Выбрав место для лагеря, я решил поохотиться на эту самую "акулу". Первым делом занялся изготовлением блесны. Инструменты - подпилок, нож, топор. Из ружейной гильзы смастерил надежную, самую что ни на есть таежную блесну. С собой были кусочки проволоки. Из них свил поводок, прикрепив к нему самодельный якорек из больших жерличных крючков. Выгрузив все из лодки, сел в нее вместе с Ладой и оттолкнулся от обрывистого берега. Начи щенная песком до блеска, весело "играя", ушла блесна под воду. Раз проплыл по плесу - нет хватки. Второй и третий заплыв - тоже впустую. Даже небольшие щучки не хватали блесну. "Неужели так напугало их это чудовище?" - подумал я и решил не тратить зря времени, вернуться к лагерю, половить мелочи и расставить жерлицы. И вдруг - рывок.
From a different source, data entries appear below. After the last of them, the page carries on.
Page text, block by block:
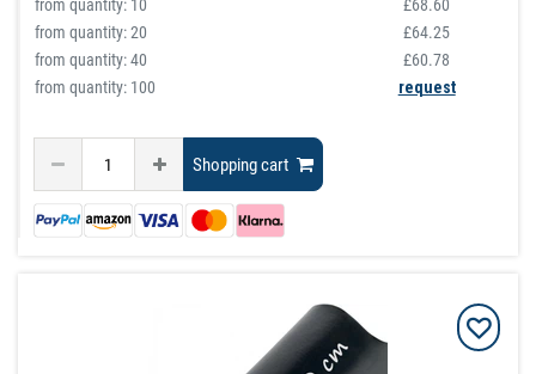
from quantity: 10
£68.60
from quantity:20
£64.25
from quantity:40
£60.78
from quantity: 100
request
Shopping cart
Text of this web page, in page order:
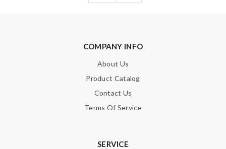
COMPANY INFO
About Us
Product Catalog
Contact Us
Terms Of Service
SERVICE
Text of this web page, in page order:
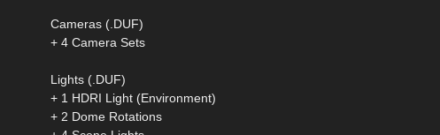
Cameras (.DUF)
+ 4 Camera Sets
Lights (.DUF)
+ 1 HDRI Light (Environment)
+ 2 Dome Rotations
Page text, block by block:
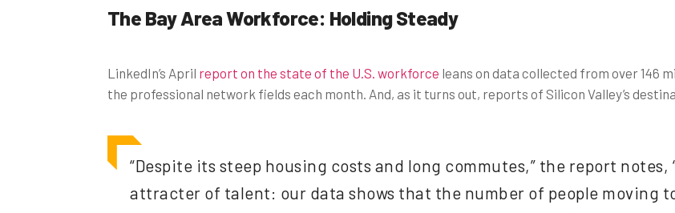
The Bay Area Workforce: Holding Steady
LinkedIn’s April report on the state of the U.S. workforce leans on data collected from over 146
the professional network fields each month. And, as it turns out, reports of Silicon Valley’s
“Despite its steep housing costs and long commutes,” the report notes,
attracter of talent: our data shows that the number of people moving
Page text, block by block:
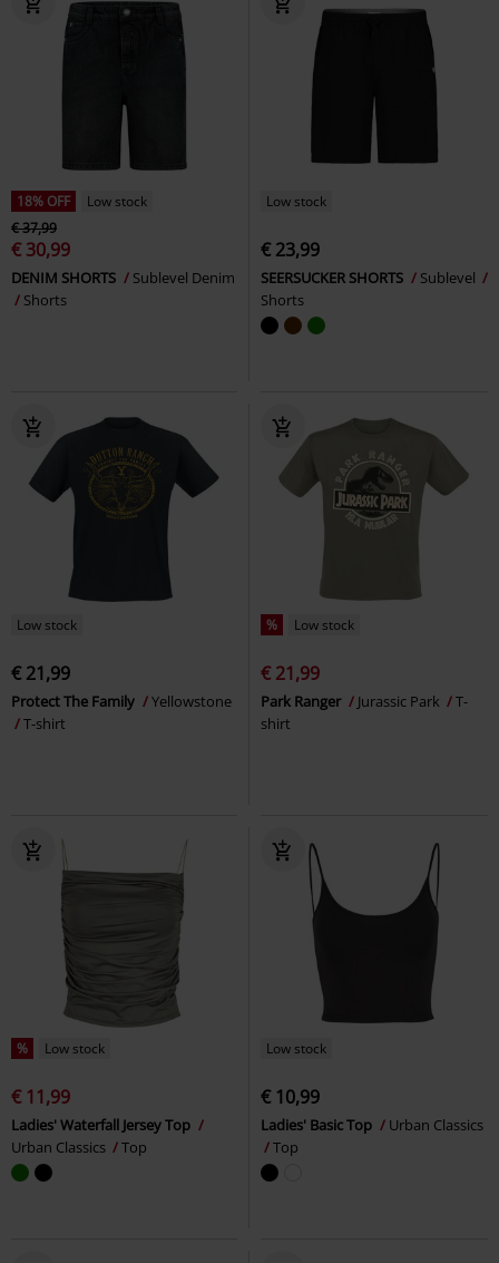
18% OFF
Low stock
€ 37,99
€ 30,99
DENIM SHORTS
Sublevel Denim
Shorts
Low stock
€ 23,99
SEERSUCKER SHORTS
Sublevel
Shorts
Low stock
€ 21,99
Protect The Family
Yellowstone
T-shirt
% Low stock
€ 21,99
Park Ranger Jurassic Park
T-
shirt
% Low stock
€ 11,99
Ladies' Waterfall Jersey Top
Urban Classics
Top
Low stock
€ 10,99
Ladies' Basic Top
Urban Classics
Top
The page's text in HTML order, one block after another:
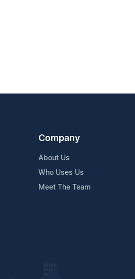
Company
About Us
Who Uses Us
Meet The Team
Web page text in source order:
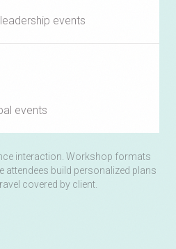
events
events
interaction. Workshop formats
attendees build personalized plans
covered by client.
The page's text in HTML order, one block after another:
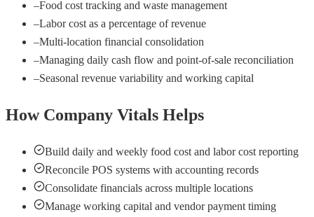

Молниеносный и страшно сильный. "Снасть крепкая, надежная. Не уйдешь!" - торжествовал я притормаживая скользящий в руке шнур. А чудовище стремительно неслось против течения. Понеслась и лодка, увлекаемая громадной рыбиной. Шнур весь. Привязанный к упруге, он натянулся, как струна. "Все равно затомлю тебя", - бормотал я и начал с веслом в руках переходить на другой конец лодки, чтобы иметь возможность управлять ею. Когда дошел до середины, щука бросилась в сторону. Лодка резко накренилась. В тот же момент, потеряв равновесие, я вылетел за борт. Когда очутилась в воде Лада, я не успел заметить, но к берегу мы плыли вместе. С большим трудом вскарабкавшись на берег помог выбраться Ладушке и, захватив ружье, побежал за скрывающейся лодкой. За поворотом нашел ее, полную воды, застрявшую в небольшом заломе. Щуки не было.
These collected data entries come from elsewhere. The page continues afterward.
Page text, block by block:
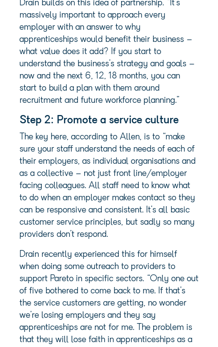
Drain builds on this idea of partnership. “It’s
massively important to approach every
employer with an answer to why
apprenticeships would benefit their business –
what value does it add? If you start to
understand the business’s strategy and goals –
now and the next 6, 12, 18 months, you can
start to build a plan with them around
recruitment and future workforce planning.”
Step 2: Promote a service culture
The key here, according to Allen, is to “make
sure your staff understand the needs of each of
their employers, as individual organisations and
as a collective – not just front line/employer
facing colleagues. All staff need to know what
to do when an employer makes contact so they
can be responsive and consistent. It’s all basic
customer service principles, but sadly so many
providers don’t respond.
Drain recently experienced this for himself
when doing some outreach to providers to
support Pareto in specific sectors. “Only one out
of five bothered to come back to me. If that’s
the service customers are getting, no wonder
we’re losing employers and they say
apprenticeships are not for me. The problem is
that they will lose faith in apprenticeships as a
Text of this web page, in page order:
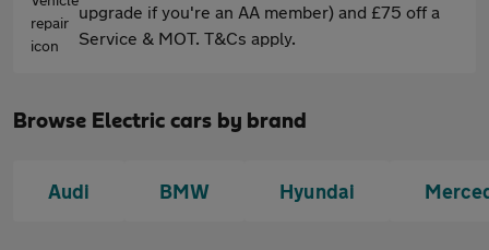
upgrade if you're an AA member) and £75 off a
Service & MOT. T&Cs apply.
Browse Electric cars by brand
Audi BMW Hyundai
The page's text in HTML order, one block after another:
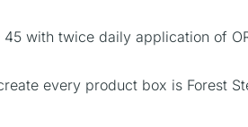
with twice daily application of
every product box is Forest
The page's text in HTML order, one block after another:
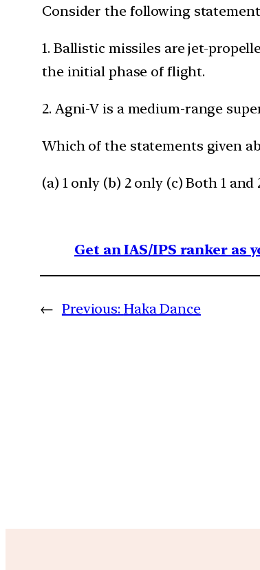
Consider the following
1. Ballistic missiles are jet-
the initial phase of flight.
2. Agni-V is a medium-range
Which of the statements given
(a) 1 only (b) 2 only (c) Both 1
Get an IAS/IPS ranker as
← Previous: Haka Dance
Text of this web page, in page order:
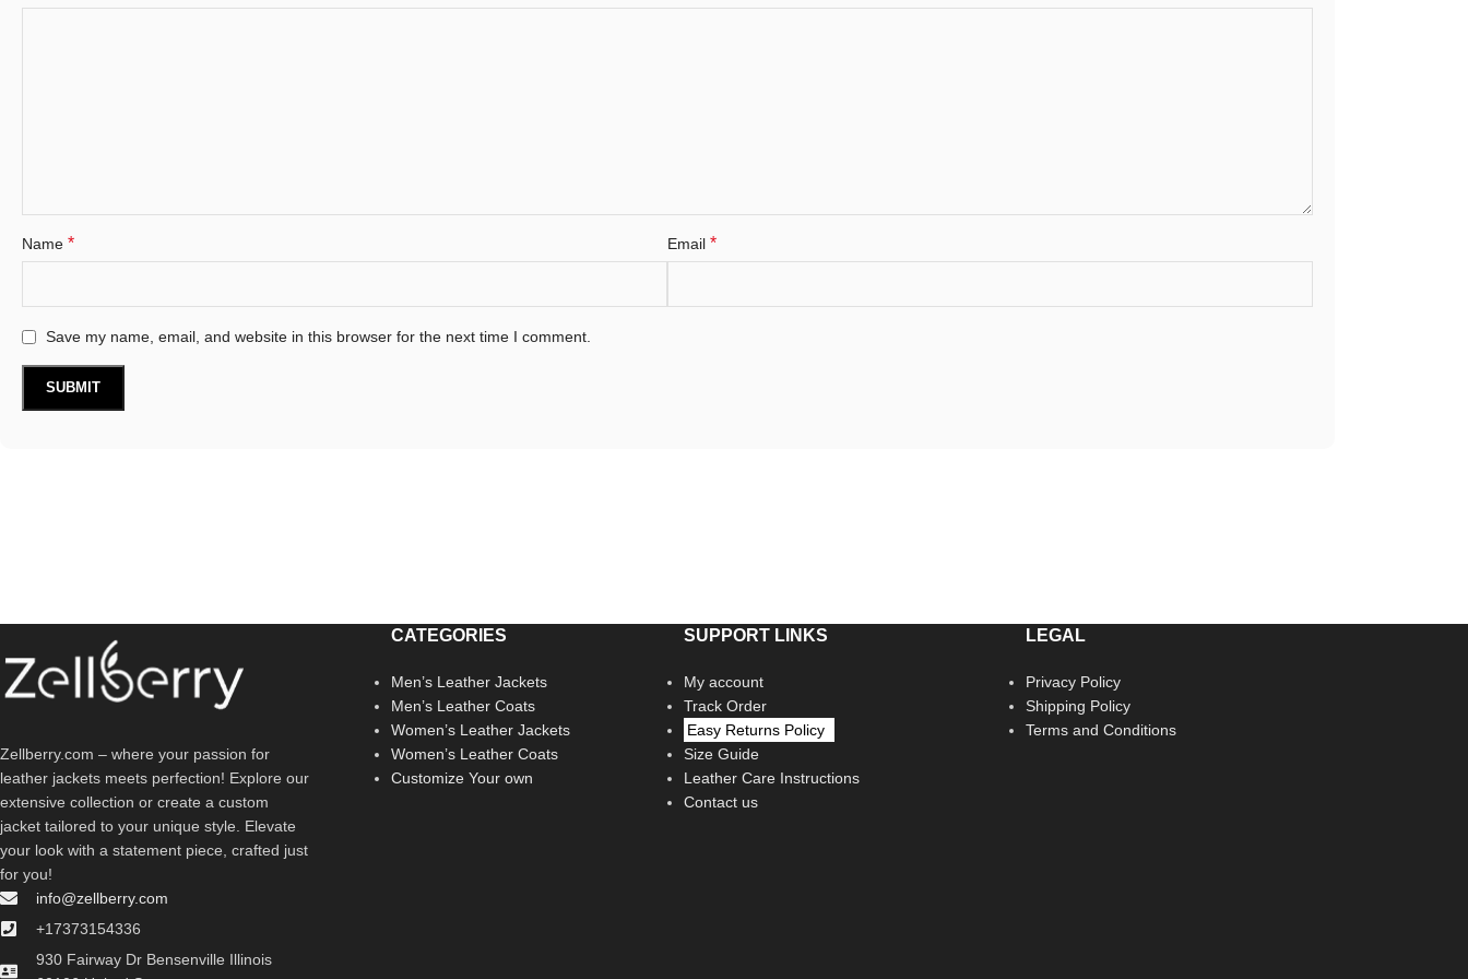
Name * Email *
Save my name, email, and website in this browser for the next time I comment.
Zellberry.com – where your passion for
leather jackets meets perfection! Explore our
extensive collection or create a custom
jacket tailored to your unique style. Elevate
your look with a statement piece, crafted just
for you!
info@zellberry.com
+17373154336
930 Fairway Dr Bensenville Illinois
CATEGORIES
Men’s Leather Jackets
Men’s Leather Coats
Women’s Leather Jackets
Women’s Leather Coats
Customize Your own
SUPPORT LINKS
My account
Track Order
Easy Returns Policy
Size Guide
Leather Care Instructions
Contact us
LEGAL
Privacy Policy
Shipping Policy
Terms and Conditions
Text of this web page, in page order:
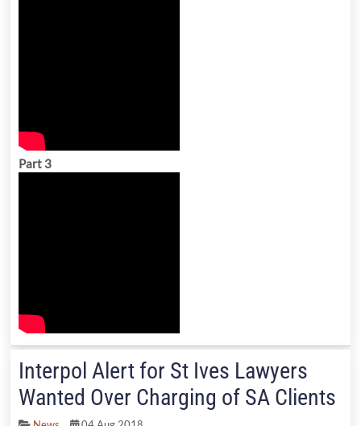
Part 3
Interpol Alert for St Ives Lawyers
Wanted Over Charging of SA Clients

По-видимому, она или очень глубоко заглотила блесну, или уж такая громадная была пасть, что могла перекусить шнур за проволочным паводком. Но я и этим результатом "охоты" был доволен. Вывел из строя еще одно чудище. Еще одним страшным врагом молодых бобров стало меньше. Щука, заглотившая такую снасть, конечно, скоро погибнет. Только трофея, поднятого на высоком шесте, не было.